● **Exercise brief**:
Make an exact copy of every record that follows.

Start of Records

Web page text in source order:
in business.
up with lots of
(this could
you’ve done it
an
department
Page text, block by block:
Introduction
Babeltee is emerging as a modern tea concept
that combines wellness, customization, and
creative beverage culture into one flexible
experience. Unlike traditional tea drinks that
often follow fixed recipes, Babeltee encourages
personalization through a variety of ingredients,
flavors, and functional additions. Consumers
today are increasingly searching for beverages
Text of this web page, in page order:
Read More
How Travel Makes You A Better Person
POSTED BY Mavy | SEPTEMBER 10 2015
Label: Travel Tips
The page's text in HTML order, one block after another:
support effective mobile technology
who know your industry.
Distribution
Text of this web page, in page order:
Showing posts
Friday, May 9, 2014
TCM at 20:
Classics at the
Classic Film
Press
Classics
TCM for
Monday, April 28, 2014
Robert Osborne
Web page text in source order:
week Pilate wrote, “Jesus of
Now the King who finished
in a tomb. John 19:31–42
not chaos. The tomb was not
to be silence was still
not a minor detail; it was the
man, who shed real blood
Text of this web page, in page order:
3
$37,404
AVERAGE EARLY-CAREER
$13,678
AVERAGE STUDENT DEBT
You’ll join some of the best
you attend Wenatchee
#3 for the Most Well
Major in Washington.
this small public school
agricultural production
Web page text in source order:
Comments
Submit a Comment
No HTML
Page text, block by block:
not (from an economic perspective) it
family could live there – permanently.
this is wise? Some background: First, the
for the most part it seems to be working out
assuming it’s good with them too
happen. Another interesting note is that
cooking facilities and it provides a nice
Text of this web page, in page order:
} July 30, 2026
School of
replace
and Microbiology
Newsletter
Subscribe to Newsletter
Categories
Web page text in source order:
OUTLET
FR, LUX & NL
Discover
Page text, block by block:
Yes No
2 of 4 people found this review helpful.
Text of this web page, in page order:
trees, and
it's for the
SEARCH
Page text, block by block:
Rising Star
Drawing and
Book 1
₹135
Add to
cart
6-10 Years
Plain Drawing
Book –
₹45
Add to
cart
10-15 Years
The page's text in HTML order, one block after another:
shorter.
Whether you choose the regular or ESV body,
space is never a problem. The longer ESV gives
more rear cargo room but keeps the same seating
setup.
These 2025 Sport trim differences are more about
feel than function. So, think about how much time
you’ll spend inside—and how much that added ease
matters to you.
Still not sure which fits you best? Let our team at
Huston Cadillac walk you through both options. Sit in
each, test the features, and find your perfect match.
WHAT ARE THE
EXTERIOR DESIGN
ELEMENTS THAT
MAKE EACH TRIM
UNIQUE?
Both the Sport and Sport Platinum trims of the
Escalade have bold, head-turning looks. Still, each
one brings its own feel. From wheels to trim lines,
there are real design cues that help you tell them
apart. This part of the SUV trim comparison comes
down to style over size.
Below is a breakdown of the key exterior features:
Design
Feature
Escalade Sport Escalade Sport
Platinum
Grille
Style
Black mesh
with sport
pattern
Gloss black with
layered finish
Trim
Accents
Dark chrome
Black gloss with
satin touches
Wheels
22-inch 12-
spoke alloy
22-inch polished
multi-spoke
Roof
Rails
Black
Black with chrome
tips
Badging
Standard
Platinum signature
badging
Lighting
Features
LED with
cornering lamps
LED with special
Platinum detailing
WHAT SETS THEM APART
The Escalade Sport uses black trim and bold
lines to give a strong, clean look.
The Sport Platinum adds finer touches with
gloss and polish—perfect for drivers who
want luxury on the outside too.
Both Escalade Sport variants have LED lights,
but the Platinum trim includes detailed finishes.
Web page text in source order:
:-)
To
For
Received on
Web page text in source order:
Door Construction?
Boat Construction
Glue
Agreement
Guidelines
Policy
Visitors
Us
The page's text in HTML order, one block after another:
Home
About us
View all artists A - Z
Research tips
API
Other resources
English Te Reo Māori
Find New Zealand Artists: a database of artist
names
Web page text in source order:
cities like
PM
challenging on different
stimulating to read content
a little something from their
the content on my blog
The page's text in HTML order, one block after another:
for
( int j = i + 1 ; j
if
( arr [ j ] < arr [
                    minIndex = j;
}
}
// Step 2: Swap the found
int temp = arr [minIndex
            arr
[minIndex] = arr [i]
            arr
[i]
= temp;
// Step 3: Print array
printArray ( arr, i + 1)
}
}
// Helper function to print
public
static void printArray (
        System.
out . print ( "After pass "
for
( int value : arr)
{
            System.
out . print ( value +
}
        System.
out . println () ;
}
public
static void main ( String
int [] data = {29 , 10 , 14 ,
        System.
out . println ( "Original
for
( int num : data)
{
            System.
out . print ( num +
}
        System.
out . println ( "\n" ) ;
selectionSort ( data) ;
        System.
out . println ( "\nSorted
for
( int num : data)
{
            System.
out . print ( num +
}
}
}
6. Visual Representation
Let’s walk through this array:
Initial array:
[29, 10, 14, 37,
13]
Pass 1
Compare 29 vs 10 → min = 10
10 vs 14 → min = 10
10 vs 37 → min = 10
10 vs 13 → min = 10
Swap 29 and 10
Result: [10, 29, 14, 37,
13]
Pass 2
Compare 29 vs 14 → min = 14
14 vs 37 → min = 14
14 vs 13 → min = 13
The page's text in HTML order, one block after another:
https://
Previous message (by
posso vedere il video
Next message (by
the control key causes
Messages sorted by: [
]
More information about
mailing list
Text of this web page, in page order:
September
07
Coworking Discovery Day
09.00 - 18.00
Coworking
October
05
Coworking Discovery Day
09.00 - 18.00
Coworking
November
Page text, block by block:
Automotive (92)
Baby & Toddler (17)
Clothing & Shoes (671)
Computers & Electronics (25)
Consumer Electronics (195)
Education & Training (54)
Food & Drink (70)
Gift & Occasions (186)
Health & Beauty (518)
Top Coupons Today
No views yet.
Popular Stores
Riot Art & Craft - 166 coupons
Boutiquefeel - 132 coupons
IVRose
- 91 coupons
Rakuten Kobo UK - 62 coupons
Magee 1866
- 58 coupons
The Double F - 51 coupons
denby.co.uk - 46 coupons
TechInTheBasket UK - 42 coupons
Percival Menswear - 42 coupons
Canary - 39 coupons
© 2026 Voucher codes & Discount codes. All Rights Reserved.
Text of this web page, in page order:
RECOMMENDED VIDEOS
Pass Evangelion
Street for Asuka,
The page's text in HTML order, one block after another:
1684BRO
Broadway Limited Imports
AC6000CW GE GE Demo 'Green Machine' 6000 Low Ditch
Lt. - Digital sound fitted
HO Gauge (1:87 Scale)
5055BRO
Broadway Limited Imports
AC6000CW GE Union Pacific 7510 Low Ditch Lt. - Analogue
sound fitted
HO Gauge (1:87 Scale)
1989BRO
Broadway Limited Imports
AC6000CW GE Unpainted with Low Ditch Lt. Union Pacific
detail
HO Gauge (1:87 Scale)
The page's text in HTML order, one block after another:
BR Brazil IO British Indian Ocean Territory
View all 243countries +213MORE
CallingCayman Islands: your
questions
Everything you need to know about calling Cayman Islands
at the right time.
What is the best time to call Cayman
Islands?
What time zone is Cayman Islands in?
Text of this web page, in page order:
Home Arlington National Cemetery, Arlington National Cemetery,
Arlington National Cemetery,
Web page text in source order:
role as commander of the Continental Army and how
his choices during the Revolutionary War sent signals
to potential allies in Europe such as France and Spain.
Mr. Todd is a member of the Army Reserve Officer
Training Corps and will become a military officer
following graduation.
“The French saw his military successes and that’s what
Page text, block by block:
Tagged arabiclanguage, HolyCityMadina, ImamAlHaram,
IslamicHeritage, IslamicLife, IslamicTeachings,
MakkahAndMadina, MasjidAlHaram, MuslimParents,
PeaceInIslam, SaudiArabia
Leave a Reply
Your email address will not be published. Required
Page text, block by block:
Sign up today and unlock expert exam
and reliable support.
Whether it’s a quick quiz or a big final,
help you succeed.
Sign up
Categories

End of Records

● **Response box**:
Web page text in source order:
in business.
up with lots of
(this could
you’ve done it
an
department
Page text, block by block:
Introduction
Babeltee is emerging as a modern tea concept
that combines wellness, customization, and
creative beverage culture into one flexible
experience. Unlike traditional tea drinks that
often follow fixed recipes, Babeltee encourages
personalization through a variety of ingredients,
flavors, and functional additions. Consumers
today are increasingly searching for beverages
Text of this web page, in page order:
Read More
How Travel Makes You A Better Person
POSTED BY Mavy | SEPTEMBER 10 2015
Label: Travel Tips
The page's text in HTML order, one block after another:
support effective mobile technology
who know your industry.
Distribution
Text of this web page, in page order:
Showing posts
Friday, May 9, 2014
TCM at 20:
Classics at the
Classic Film
Press
Classics
TCM for
Monday, April 28, 2014
Robert Osborne
Web page text in source order:
week Pilate wrote, “Jesus of
Now the King who finished
in a tomb. John 19:31–42
not chaos. The tomb was not
to be silence was still
not a minor detail; it was the
man, who shed real blood
Text of this web page, in page order:
3
$37,404
AVERAGE EARLY-CAREER
$13,678
AVERAGE STUDENT DEBT
You’ll join some of the best
you attend Wenatchee
#3 for the Most Well
Major in Washington.
this small public school
agricultural production
Web page text in source order:
Comments
Submit a Comment
No HTML
Page text, block by block:
not (from an economic perspective) it
family could live there – permanently.
this is wise? Some background: First, the
for the most part it seems to be working out
assuming it’s good with them too
happen. Another interesting note is that
cooking facilities and it provides a nice
Text of this web page, in page order:
} July 30, 2026
School of
replace
and Microbiology
Newsletter
Subscribe to Newsletter
Categories
Web page text in source order:
OUTLET
FR, LUX & NL
Discover
Page text, block by block:
Yes No
2 of 4 people found this review helpful.
Text of this web page, in page order:
trees, and
it's for the
SEARCH
Page text, block by block:
Rising Star
Drawing and
Book 1
₹135
Add to
cart
6-10 Years
Plain Drawing
Book –
₹45
Add to
cart
10-15 Years
The page's text in HTML order, one block after another:
shorter.
Whether you choose the regular or ESV body,
space is never a problem. The longer ESV gives
more rear cargo room but keeps the same seating
setup.
These 2025 Sport trim differences are more about
feel than function. So, think about how much time
you’ll spend inside—and how much that added ease
matters to you.
Still not sure which fits you best? Let our team at
Huston Cadillac walk you through both options. Sit in
each, test the features, and find your perfect match.
WHAT ARE THE
EXTERIOR DESIGN
ELEMENTS THAT
MAKE EACH TRIM
UNIQUE?
Both the Sport and Sport Platinum trims of the
Escalade have bold, head-turning looks. Still, each
one brings its own feel. From wheels to trim lines,
there are real design cues that help you tell them
apart. This part of the SUV trim comparison comes
down to style over size.
Below is a breakdown of the key exterior features:
Design
Feature
Escalade Sport Escalade Sport
Platinum
Grille
Style
Black mesh
with sport
pattern
Gloss black with
layered finish
Trim
Accents
Dark chrome
Black gloss with
satin touches
Wheels
22-inch 12-
spoke alloy
22-inch polished
multi-spoke
Roof
Rails
Black
Black with chrome
tips
Badging
Standard
Platinum signature
badging
Lighting
Features
LED with
cornering lamps
LED with special
Platinum detailing
WHAT SETS THEM APART
The Escalade Sport uses black trim and bold
lines to give a strong, clean look.
The Sport Platinum adds finer touches with
gloss and polish—perfect for drivers who
want luxury on the outside too.
Both Escalade Sport variants have LED lights,
but the Platinum trim includes detailed finishes.
Web page text in source order:
:-)
To
For
Received on
Web page text in source order:
Door Construction?
Boat Construction
Glue
Agreement
Guidelines
Policy
Visitors
Us
The page's text in HTML order, one block after another:
Home
About us
View all artists A - Z
Research tips
API
Other resources
English Te Reo Māori
Find New Zealand Artists: a database of artist
names
Web page text in source order:
cities like
PM
challenging on different
stimulating to read content
a little something from their
the content on my blog
The page's text in HTML order, one block after another:
for
( int j = i + 1 ; j
if
( arr [ j ] < arr [
                    minIndex = j;
}
}
// Step 2: Swap the found
int temp = arr [minIndex
            arr
[minIndex] = arr [i]
            arr
[i]
= temp;
// Step 3: Print array
printArray ( arr, i + 1)
}
}
// Helper function to print
public
static void printArray (
        System.
out . print ( "After pass "
for
( int value : arr)
{
            System.
out . print ( value +
}
        System.
out . println () ;
}
public
static void main ( String
int [] data = {29 , 10 , 14 ,
        System.
out . println ( "Original
for
( int num : data)
{
            System.
out . print ( num +
}
        System.
out . println ( "\n" ) ;
selectionSort ( data) ;
        System.
out . println ( "\nSorted
for
( int num : data)
{
            System.
out . print ( num +
}
}
}
6. Visual Representation
Let’s walk through this array:
Initial array:
[29, 10, 14, 37,
13]
Pass 1
Compare 29 vs 10 → min = 10
10 vs 14 → min = 10
10 vs 37 → min = 10
10 vs 13 → min = 10
Swap 29 and 10
Result: [10, 29, 14, 37,
13]
Pass 2
Compare 29 vs 14 → min = 14
14 vs 37 → min = 14
14 vs 13 → min = 13
The page's text in HTML order, one block after another:
https://
Previous message (by
posso vedere il video
Next message (by
the control key causes
Messages sorted by: [
]
More information about
mailing list
Text of this web page, in page order:
September
07
Coworking Discovery Day
09.00 - 18.00
Coworking
October
05
Coworking Discovery Day
09.00 - 18.00
Coworking
November
Page text, block by block:
Automotive (92)
Baby & Toddler (17)
Clothing & Shoes (671)
Computers & Electronics (25)
Consumer Electronics (195)
Education & Training (54)
Food & Drink (70)
Gift & Occasions (186)
Health & Beauty (518)
Top Coupons Today
No views yet.
Popular Stores
Riot Art & Craft - 166 coupons
Boutiquefeel - 132 coupons
IVRose
- 91 coupons
Rakuten Kobo UK - 62 coupons
Magee 1866
- 58 coupons
The Double F - 51 coupons
denby.co.uk - 46 coupons
TechInTheBasket UK - 42 coupons
Percival Menswear - 42 coupons
Canary - 39 coupons
© 2026 Voucher codes & Discount codes. All Rights Reserved.
Text of this web page, in page order:
RECOMMENDED VIDEOS
Pass Evangelion
Street for Asuka,
The page's text in HTML order, one block after another:
1684BRO
Broadway Limited Imports
AC6000CW GE GE Demo 'Green Machine' 6000 Low Ditch
Lt. - Digital sound fitted
HO Gauge (1:87 Scale)
5055BRO
Broadway Limited Imports
AC6000CW GE Union Pacific 7510 Low Ditch Lt. - Analogue
sound fitted
HO Gauge (1:87 Scale)
1989BRO
Broadway Limited Imports
AC6000CW GE Unpainted with Low Ditch Lt. Union Pacific
detail
HO Gauge (1:87 Scale)
The page's text in HTML order, one block after another:
BR Brazil IO British Indian Ocean Territory
View all 243countries +213MORE
CallingCayman Islands: your
questions
Everything you need to know about calling Cayman Islands
at the right time.
What is the best time to call Cayman
Islands?
What time zone is Cayman Islands in?
Text of this web page, in page order:
Home Arlington National Cemetery, Arlington National Cemetery,
Arlington National Cemetery,
Web page text in source order:
role as commander of the Continental Army and how
his choices during the Revolutionary War sent signals
to potential allies in Europe such as France and Spain.
Mr. Todd is a member of the Army Reserve Officer
Training Corps and will become a military officer
following graduation.
“The French saw his military successes and that’s what
Page text, block by block:
Tagged arabiclanguage, HolyCityMadina, ImamAlHaram,
IslamicHeritage, IslamicLife, IslamicTeachings,
MakkahAndMadina, MasjidAlHaram, MuslimParents,
PeaceInIslam, SaudiArabia
Leave a Reply
Your email address will not be published. Required
Page text, block by block:
Sign up today and unlock expert exam
and reliable support.
Whether it’s a quick quiz or a big final,
help you succeed.
Sign up
Categories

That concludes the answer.